Fotografía de Franco en las ruinas del patio del Alcázar de Toledo tras el asedio en 1936
El general Franco se dirige a las tropas y a los defensores del Alcázar tras acabar con el asedio.
Fotograma HMN.  

Los periodistas y reporteros gráficos que acompañaban a las tropas del Ejército de África no solo elogiaron el rápido avance y el auxilio a los defensores del Alcázar, sino que también relataron y documentaron las duras escenas observadas en las calles de Toledo sobre la brutal represión ejercida en la ciudad. Muchos de los presentes, extranjeros en su mayoría, quedaron olvidados durante años, y hoy podemos recuperar su labor gracias a la documentación audiovisual conservada (principalmente diferentes fotografías y los brutos de la Hearst Metrotone News). Vídeo completo aquí a partir del min. 5:28.

Corresponsales extranjeros en las ruinas del Alcázar de Toledo
Ascenso por los escombros del Alcázar de los corresponsales extranjeros. HMN.
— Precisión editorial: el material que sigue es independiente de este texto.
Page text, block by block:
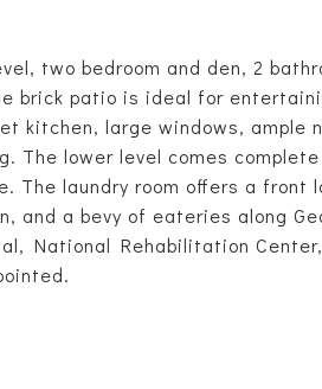
two bedroom and den, 2
brick patio is ideal for
kitchen, large windows, ample
The lower level comes
The laundry room offers a
and a bevy of eateries along
National Rehabilitation

La primera escena dura pocos segundos, pero no puede tener más fuerza. Mientras con peligro, y ascendiendo lentamente entre los escombros, dos guardias civiles defensores del Alcázar están en lo más alto observando al grupo de periodistas que se acercan a las ruinas.

De manera inicial, conviene destacar la presencia de los dos principales oficiales de prensa encargados de supervisar y orientar a los periodistas desde agosto de 1936. Al frente del grupo se encontraba Luis Bolín, jefe del Servicio de Prensa del Cuartel General de Franco. Bolín, vestido con el uniforme de capitán de la Legión, se encargó de controlar rigurosamente el trabajo de los periodistas para evitar la difusión en el extranjero de informaciones que pudieran resultar perjudiciales para la causa sublevada.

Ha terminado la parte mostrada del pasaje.